Items from a data source:
==========

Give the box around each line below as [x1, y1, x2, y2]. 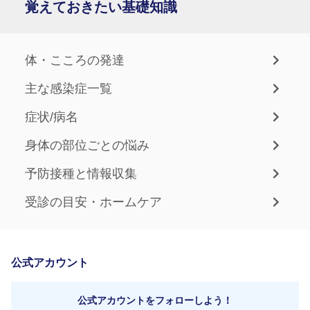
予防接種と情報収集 [25, 166, 137, 181]
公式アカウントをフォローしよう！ [77, 294, 232, 306]
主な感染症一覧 [25, 81, 112, 95]
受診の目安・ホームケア [25, 194, 162, 209]
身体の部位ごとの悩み [25, 138, 149, 152]
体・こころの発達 [25, 53, 125, 67]
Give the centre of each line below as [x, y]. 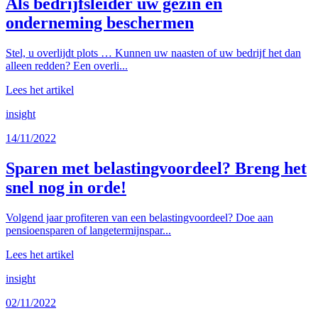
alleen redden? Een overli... [67, 65]
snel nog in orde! [66, 187]
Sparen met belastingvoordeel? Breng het [156, 168]
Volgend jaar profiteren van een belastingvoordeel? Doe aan [139, 217]
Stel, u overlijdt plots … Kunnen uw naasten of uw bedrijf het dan [153, 53]
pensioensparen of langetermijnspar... [88, 230]
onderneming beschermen [100, 22]
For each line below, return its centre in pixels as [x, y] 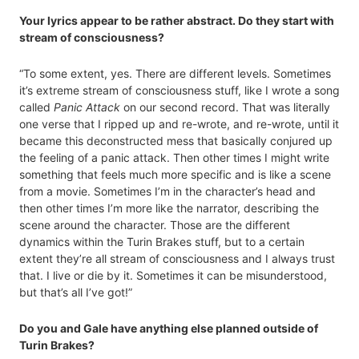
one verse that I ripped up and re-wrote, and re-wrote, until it [179, 124]
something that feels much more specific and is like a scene [175, 175]
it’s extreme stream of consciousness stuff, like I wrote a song [179, 91]
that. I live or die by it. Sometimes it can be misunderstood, [173, 276]
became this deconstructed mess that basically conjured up [176, 141]
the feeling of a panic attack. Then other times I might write [174, 158]
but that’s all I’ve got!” [76, 292]
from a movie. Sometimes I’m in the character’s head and [167, 192]
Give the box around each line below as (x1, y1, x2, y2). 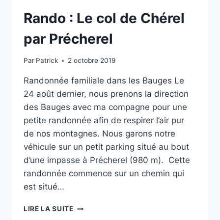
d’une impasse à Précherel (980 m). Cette (24, 155, 190, 165)
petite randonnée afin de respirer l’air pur (24, 115, 184, 126)
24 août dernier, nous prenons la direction (24, 89, 189, 99)
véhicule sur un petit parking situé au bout (24, 142, 189, 152)
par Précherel (24, 30, 113, 47)
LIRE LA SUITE (24, 205, 74, 213)
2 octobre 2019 (68, 56, 116, 65)
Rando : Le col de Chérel (24, 9, 185, 27)
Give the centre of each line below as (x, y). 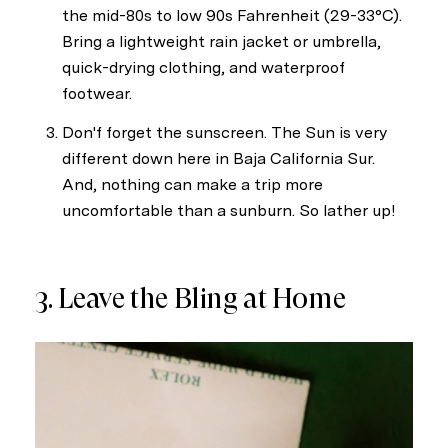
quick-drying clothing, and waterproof (203, 68)
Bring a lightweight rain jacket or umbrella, (221, 42)
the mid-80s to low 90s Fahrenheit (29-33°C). (231, 16)
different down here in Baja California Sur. (218, 159)
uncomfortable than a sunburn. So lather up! (228, 211)
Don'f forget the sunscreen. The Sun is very (224, 133)
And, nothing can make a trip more (192, 185)
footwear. (96, 94)
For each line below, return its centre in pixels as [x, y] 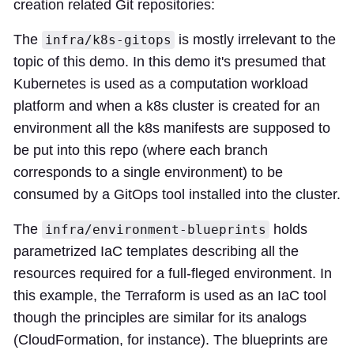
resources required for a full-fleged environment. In [173, 273]
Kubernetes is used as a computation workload [161, 83]
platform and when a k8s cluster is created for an [167, 105]
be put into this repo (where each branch [141, 150]
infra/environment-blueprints [156, 229]
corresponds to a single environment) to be [148, 172]
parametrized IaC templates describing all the [156, 251]
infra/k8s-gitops [108, 40]
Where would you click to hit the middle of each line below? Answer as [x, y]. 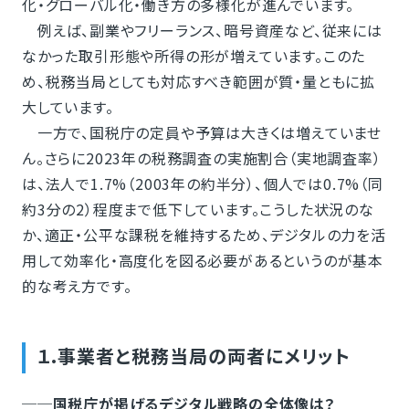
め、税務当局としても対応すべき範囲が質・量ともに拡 [198, 81]
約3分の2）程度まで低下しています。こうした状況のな [198, 209]
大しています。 [68, 107]
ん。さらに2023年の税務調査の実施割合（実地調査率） [201, 158]
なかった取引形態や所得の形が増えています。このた [194, 56]
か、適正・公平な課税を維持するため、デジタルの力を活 [204, 235]
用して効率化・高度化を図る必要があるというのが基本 [202, 260]
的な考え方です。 [77, 286]
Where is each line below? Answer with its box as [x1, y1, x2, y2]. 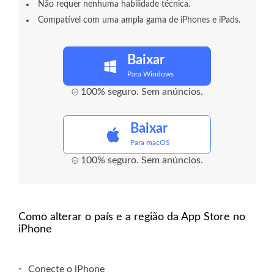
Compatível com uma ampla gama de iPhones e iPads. [38, 15, 240, 24]
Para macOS [130, 138, 170, 146]
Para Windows [127, 70, 174, 78]
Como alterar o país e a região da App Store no [18, 211, 245, 223]
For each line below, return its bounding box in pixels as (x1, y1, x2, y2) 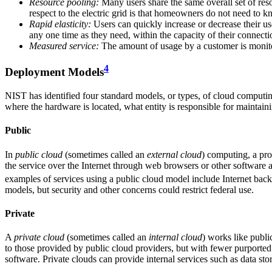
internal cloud (149, 232, 202, 243)
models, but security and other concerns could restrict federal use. (5, 184, 254, 195)
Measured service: (29, 41, 99, 52)
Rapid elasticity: (29, 19, 91, 30)
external (147, 149, 178, 160)
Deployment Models (5, 66, 104, 79)
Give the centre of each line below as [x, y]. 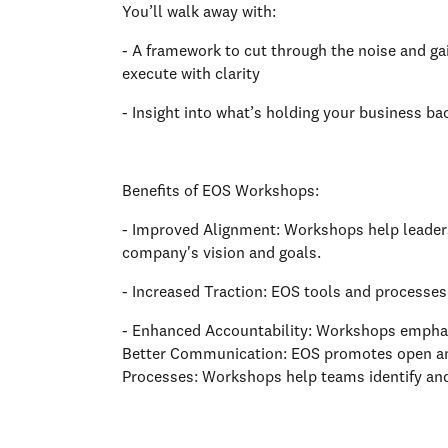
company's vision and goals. [225, 253]
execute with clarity [193, 74]
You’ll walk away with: [201, 12]
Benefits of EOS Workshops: [224, 191]
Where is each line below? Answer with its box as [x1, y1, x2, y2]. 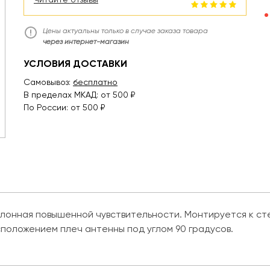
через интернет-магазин [43, 37, 129, 46]
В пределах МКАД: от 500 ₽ [24, 90, 135, 100]
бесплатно [73, 77, 118, 87]
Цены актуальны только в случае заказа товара [43, 27, 208, 36]
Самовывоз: [24, 77, 73, 87]
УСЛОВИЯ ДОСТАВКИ [24, 58, 127, 70]
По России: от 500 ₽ [24, 102, 105, 113]
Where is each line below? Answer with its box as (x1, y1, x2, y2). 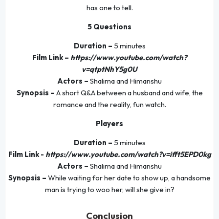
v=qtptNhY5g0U (82, 65, 137, 74)
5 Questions (88, 22, 131, 32)
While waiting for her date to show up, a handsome (46, 173, 211, 183)
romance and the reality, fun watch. (53, 100, 166, 109)
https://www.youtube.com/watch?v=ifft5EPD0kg (45, 150, 211, 159)
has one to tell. (86, 3, 133, 13)
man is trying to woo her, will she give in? (44, 185, 175, 195)
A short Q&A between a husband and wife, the (56, 88, 203, 98)
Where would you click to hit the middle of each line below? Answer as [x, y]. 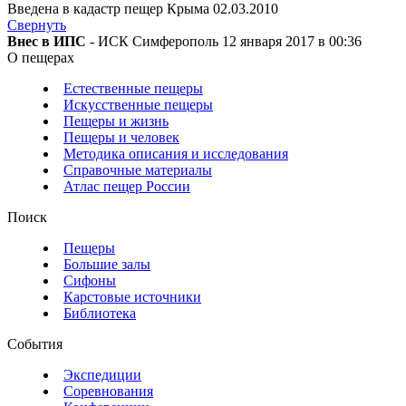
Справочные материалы [138, 170]
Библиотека [100, 314]
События [35, 344]
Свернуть [37, 25]
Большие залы [107, 265]
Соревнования [108, 391]
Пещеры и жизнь [116, 121]
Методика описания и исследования [176, 154]
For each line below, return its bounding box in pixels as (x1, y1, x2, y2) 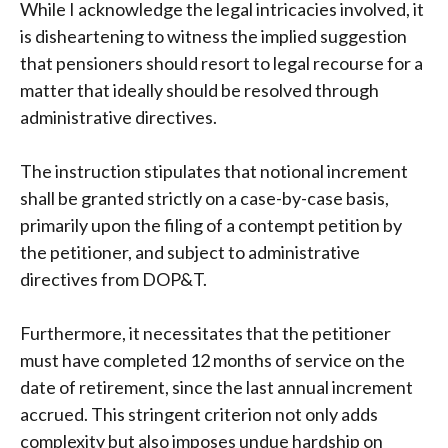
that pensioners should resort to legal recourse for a (20, 51, 423, 74)
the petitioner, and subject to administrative (20, 240, 360, 263)
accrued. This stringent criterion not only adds (20, 402, 378, 425)
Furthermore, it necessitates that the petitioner (20, 321, 391, 344)
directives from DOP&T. (20, 267, 207, 290)
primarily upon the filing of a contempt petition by (20, 213, 402, 236)
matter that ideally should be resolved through (20, 78, 379, 101)
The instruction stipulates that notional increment (20, 159, 408, 182)
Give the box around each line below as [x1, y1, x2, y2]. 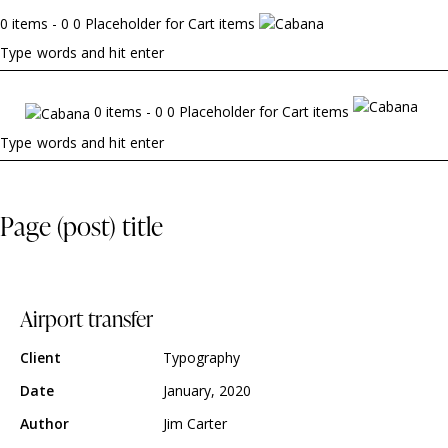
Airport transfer [20, 302, 153, 334]
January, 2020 [162, 380, 251, 400]
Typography [162, 347, 240, 367]
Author [20, 413, 69, 433]
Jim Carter [162, 413, 227, 433]
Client [20, 347, 61, 367]
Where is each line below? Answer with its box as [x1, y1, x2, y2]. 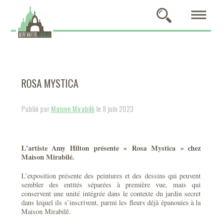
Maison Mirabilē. [21, 207, 71, 216]
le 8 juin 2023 [94, 104, 133, 114]
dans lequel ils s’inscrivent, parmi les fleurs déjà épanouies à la [21, 198, 201, 207]
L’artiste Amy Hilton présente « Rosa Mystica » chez [21, 143, 201, 153]
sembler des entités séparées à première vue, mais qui [21, 180, 201, 189]
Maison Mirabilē [51, 104, 95, 114]
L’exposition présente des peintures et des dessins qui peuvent [21, 171, 201, 180]
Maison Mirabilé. [21, 152, 74, 162]
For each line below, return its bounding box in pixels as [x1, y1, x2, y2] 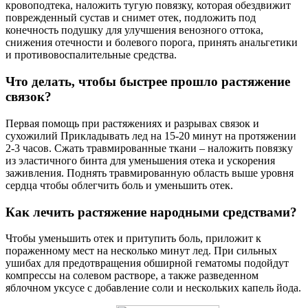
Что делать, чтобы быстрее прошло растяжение [5, 74, 290, 89]
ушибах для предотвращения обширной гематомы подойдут [5, 257, 289, 269]
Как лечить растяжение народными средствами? [5, 204, 297, 219]
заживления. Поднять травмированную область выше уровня [5, 166, 294, 179]
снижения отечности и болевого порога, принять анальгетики [5, 36, 298, 49]
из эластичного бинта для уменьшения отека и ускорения [5, 154, 275, 166]
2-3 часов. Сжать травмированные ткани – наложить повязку [5, 142, 293, 154]
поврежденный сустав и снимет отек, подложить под [5, 12, 256, 24]
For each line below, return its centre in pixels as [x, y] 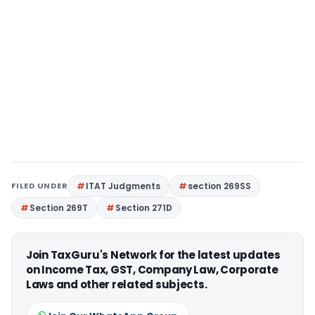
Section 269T [59, 208]
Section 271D [144, 208]
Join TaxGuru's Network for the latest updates [153, 255]
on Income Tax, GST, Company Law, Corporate [152, 270]
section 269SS [220, 186]
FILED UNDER [40, 186]
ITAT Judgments [123, 186]
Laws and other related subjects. [117, 284]
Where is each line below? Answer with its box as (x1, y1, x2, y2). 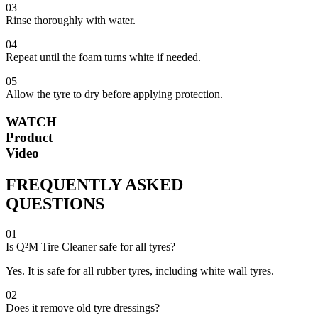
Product (6, 130, 53, 146)
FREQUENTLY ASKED (6, 175, 183, 194)
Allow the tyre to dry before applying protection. (6, 88, 223, 101)
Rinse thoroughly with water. (6, 14, 136, 27)
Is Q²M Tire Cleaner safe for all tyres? (6, 240, 175, 253)
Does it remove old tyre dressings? (6, 301, 160, 314)
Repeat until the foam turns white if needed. (6, 51, 201, 64)
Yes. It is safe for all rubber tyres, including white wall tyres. (6, 264, 274, 277)
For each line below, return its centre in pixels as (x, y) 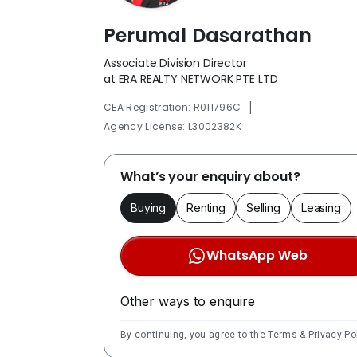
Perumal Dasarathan (208, 35)
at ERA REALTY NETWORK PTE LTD (191, 78)
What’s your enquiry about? (210, 176)
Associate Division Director (175, 63)
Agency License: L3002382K (173, 126)
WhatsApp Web (257, 255)
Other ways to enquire (188, 301)
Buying (149, 207)
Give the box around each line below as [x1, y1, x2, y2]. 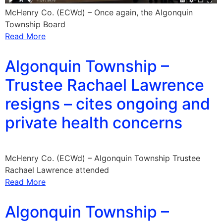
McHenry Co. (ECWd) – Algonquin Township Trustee [5, 153, 200, 163]
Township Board [5, 19, 65, 29]
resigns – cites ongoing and [5, 94, 210, 113]
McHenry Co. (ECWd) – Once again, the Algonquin [5, 7, 193, 17]
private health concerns [5, 112, 182, 132]
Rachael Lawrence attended [5, 165, 109, 175]
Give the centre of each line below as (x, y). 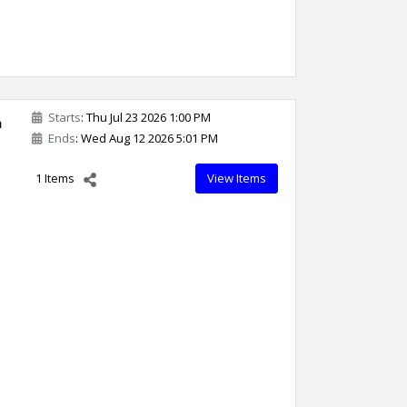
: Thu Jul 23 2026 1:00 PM (146, 117)
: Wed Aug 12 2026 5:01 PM (147, 138)
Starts (63, 117)
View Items (237, 178)
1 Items (55, 178)
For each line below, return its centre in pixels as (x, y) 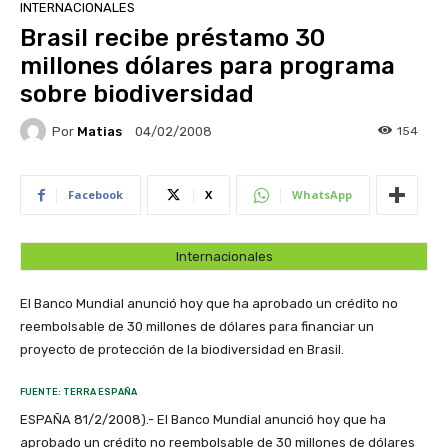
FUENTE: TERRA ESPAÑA (78, 392)
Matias (99, 131)
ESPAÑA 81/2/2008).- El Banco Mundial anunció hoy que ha (203, 420)
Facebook (95, 195)
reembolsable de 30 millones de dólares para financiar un (197, 327)
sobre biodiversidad (137, 94)
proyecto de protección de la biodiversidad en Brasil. (182, 350)
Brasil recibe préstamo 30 (172, 38)
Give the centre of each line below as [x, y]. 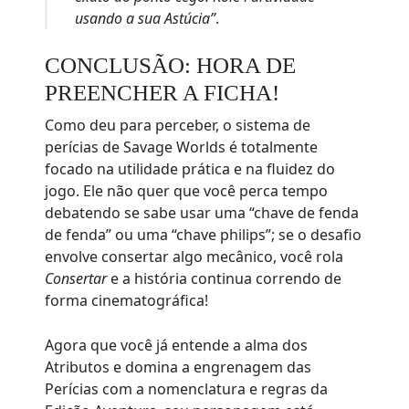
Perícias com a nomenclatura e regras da [187, 389]
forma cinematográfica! [127, 301]
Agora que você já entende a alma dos [177, 346]
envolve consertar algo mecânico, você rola [194, 257]
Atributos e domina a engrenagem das [178, 367]
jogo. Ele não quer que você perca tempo [187, 191]
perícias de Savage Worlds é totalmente [182, 147]
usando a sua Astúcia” [146, 19]
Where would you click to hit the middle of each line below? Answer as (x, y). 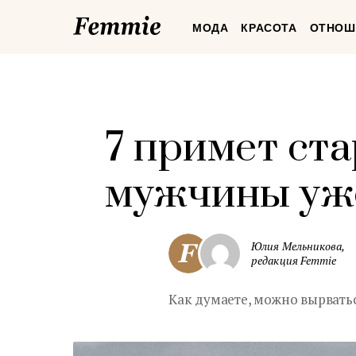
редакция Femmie (294, 260)
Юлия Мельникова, (298, 246)
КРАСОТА (269, 28)
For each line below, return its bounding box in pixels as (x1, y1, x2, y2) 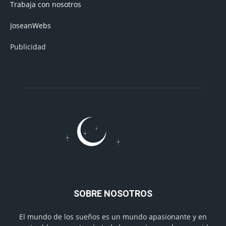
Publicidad (10, 41, 46, 51)
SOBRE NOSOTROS (74, 188, 152, 199)
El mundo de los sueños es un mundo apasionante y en (19, 211, 207, 221)
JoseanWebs (10, 20, 51, 30)
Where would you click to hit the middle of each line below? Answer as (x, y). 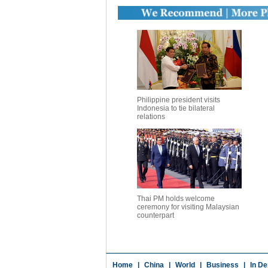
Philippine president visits (178, 100)
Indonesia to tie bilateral (176, 108)
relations (151, 117)
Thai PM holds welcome (176, 199)
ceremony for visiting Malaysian (188, 207)
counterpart (155, 215)
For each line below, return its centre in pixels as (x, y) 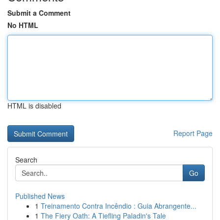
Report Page (193, 133)
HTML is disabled (34, 106)
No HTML (23, 25)
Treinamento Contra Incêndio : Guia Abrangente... (119, 206)
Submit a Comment (39, 13)
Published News (40, 196)
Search (26, 160)
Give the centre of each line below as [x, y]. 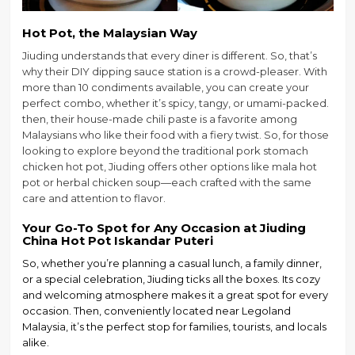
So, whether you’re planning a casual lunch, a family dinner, [172, 263]
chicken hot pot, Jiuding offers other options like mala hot [169, 167]
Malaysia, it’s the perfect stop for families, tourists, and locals [174, 327]
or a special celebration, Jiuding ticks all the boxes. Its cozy [171, 279]
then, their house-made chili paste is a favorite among [159, 119]
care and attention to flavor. [94, 198]
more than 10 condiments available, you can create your [165, 88]
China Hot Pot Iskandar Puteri [117, 241]
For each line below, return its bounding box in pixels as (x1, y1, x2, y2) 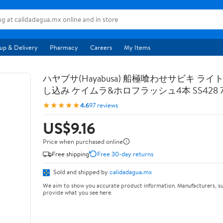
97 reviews (89, 100, 118, 110)
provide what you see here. (43, 188, 112, 197)
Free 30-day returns (97, 149, 153, 158)
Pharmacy (50, 43, 78, 52)
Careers (90, 43, 112, 52)
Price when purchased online (43, 137, 123, 146)
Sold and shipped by (52, 167, 110, 176)
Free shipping (52, 149, 89, 158)
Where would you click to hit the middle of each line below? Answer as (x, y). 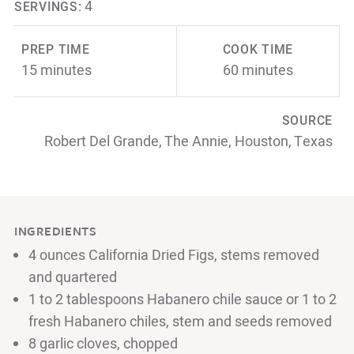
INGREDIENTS (56, 230)
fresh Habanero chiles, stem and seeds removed (180, 322)
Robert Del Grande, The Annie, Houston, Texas (188, 141)
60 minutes (258, 70)
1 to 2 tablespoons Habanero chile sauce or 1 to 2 (183, 299)
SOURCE (307, 121)
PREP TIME (56, 50)
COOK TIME (258, 50)
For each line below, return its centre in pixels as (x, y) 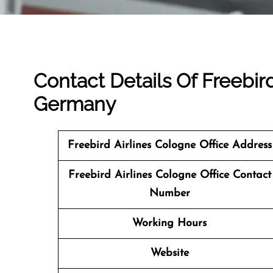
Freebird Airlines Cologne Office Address (169, 145)
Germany (75, 104)
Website (169, 253)
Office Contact (235, 175)
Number (169, 193)
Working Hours (169, 223)
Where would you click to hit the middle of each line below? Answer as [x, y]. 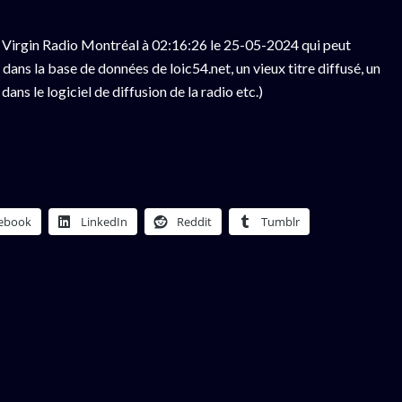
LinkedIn [104, 222]
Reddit [194, 222]
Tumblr [280, 222]
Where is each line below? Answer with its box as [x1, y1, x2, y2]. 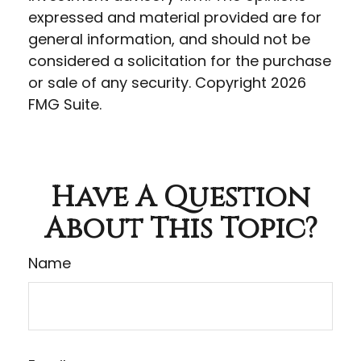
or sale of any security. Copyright [28, 73, 271, 93]
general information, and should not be [28, 29, 310, 49]
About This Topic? [44, 210, 317, 248]
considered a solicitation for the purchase [28, 51, 331, 71]
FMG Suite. [28, 94, 102, 114]
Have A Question [51, 178, 310, 217]
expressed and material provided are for [28, 7, 322, 27]
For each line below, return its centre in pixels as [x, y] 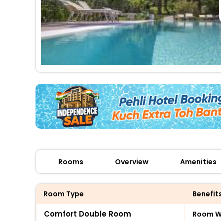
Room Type [64, 194]
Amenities [198, 162]
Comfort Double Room [88, 214]
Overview [132, 162]
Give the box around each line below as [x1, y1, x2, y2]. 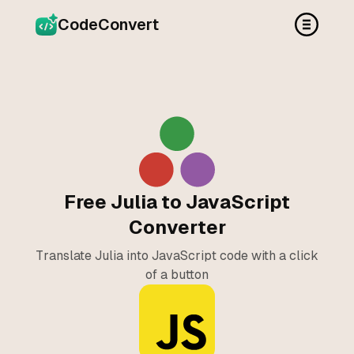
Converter [128, 217, 226, 238]
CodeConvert [57, 16, 159, 33]
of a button [145, 267, 209, 282]
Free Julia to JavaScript [64, 191, 290, 213]
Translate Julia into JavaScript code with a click [36, 248, 318, 263]

==========

EXERCISE OBJECTIVE
Looking back at the data above, tally each line that includes the word "into", then answer with the total alone.

THE COMPLETED TASK
2